EDITIONS : Gallimard Jeunesse                               PRIX : 20 euros

Il n’y a pas longtemps, avec Anouk du Blog My Little Universe, on a voulu lancer une lecture commune. Qu’est ce que c’est ? Chacun doit faire la critique d’un livre choisi en commun. Nous avons donc choisi L’Ickabog, de JK Rowling, l’autrice de la saga Harry Potter !

On reconnaît tout de suite la plume de l’autrice. Et cela fait bizarre de découvrir un nouvel univers !

Un peu sous le format d’un conte, l’histoire est légère et adaptée à toutes et tous.

Dans le royaume de Cornucopia vivaient les Cornucopiens. Ils habitaient des villes, qui chacune arborait un « emblème », une spécialité : la patisserie pour Chouxville, les fromages à Kurdsburg… Tout le monde était heureux.

Mais une légende terrorisait les habitants des Marécages : celle du fameux Ickabog. C’était un monstre poilu, aux yeux comme des lanternes, vert comme l’herbe sèche, qui tuerait monstres, animaux de compagnies et hommes. Pendant ce temps, le reste des citoyens, plus fortunés, s’en moquaient bien. Le roi, quant à lui, se contentait de recevoir les nombreuses acclamations de ses sujets, et c’est tout.
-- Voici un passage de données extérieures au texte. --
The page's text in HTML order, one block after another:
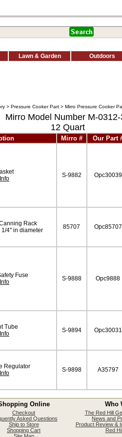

Mais, un soir, la petite Daisy apprit la mort de sa mère, servante au palais. Cette dernière était malade et fatiguée, mais le roi l’aurait tout de même forcée à travailler. La jeune fille bouillait de rage. Alors elle n’hésita pas à murmurer, avec les autres enfants de la cité : « il est vaniteux, égoïste et cruel ». Cette phrase arriva aux oreilles de sa seigneurie qui, vexée, se mit en tête de faire quelque chose de si courageux que personne ne pourrait plus tenir ces propos. Comme un cadeau tombé du ciel, la rumeur de l’Ickabog faisait justement ravage en cette saison. Sans plus attendre, croyant qu’il pourrait inventer un quelconque mensonge – oui, parce qu’a priori, ce monstre était une énorme farce – il se mit en route. Mais, dans un brouillard épais, il aperçut une ombre immense, et des yeux comme des lanternes…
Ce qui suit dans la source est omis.